騎乗した罪人三名は油断なく前後左右に気を配り、護衛の任務を果たしていた。そのうちの一人、ロズウェルが先導する位置についた。
「今少しで吊り橋砦です。そこから村へと向かうと言うことでよろしいですか?」
「うん。予定通りに。日帰りだから急がないと……」
「大丈夫です。砦で数人合流します。ゴンザレス殿の畑に肥料を降ろすのもすぐに終わります。夕方前には戻れますよ」
千早を安心させるように微笑んだ兵士は、油断なく周囲に目を走らせる。誰も入ってきていないはずの廃棄地とはいえ、絶対はない。なにより最近の砦周辺の状況を聞く限り安心してはいられなかった。

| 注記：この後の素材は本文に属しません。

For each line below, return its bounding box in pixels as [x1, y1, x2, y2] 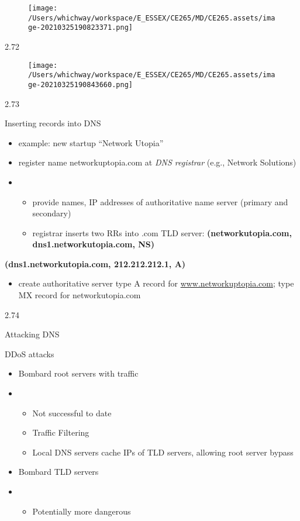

「俺は二日くらい泊まる事になるかもしれない。婆ちゃん次第だけど、男手が必要な事が溜まってたら働かなきゃならないから」
「うん。山羊たちはミュゼさんが引き受けてくれたし、心配しないで。着替えとか冬を越す荷物、忘れないで取ってきてね。多くなるなら迎えにいってもらうから」
「ごめんな、ありがとう。婆ちゃんは畏れ多いと嫌がると思うけど、ティハヤの誘いも聞いてみる」
「うん。いっそベヘムとおばあちゃん、うちの近所に住めば山羊たちの放牧も楽だと思うし、もし誰か入れなきゃいけないなら、知り合いの方がいいし……」
以前訴えられた住民の受け入れを思い出しながら、千早は躊躇いがちに言葉を紡いでいる。痛ましそうにその姿を見ていた兵士は、ご無理はなさらず……と声を掛けるので精一杯だ。
「砦の近くにも人が来てるんでしょ」
「はい。ご報告した通りです。
どうやら王都が滅びる前にこの地への棄民が命じられていたらしく、少しずつですが集まってきております」
「イスファン隊長を通して、各地に停止を申し出ておりますが、既に各地で養えきれなくなった民ゆえ止めることも難しいようです」
「霧に阻まれておりますし、兵士たちもおります。現在砦より内部への侵入は許しておりません。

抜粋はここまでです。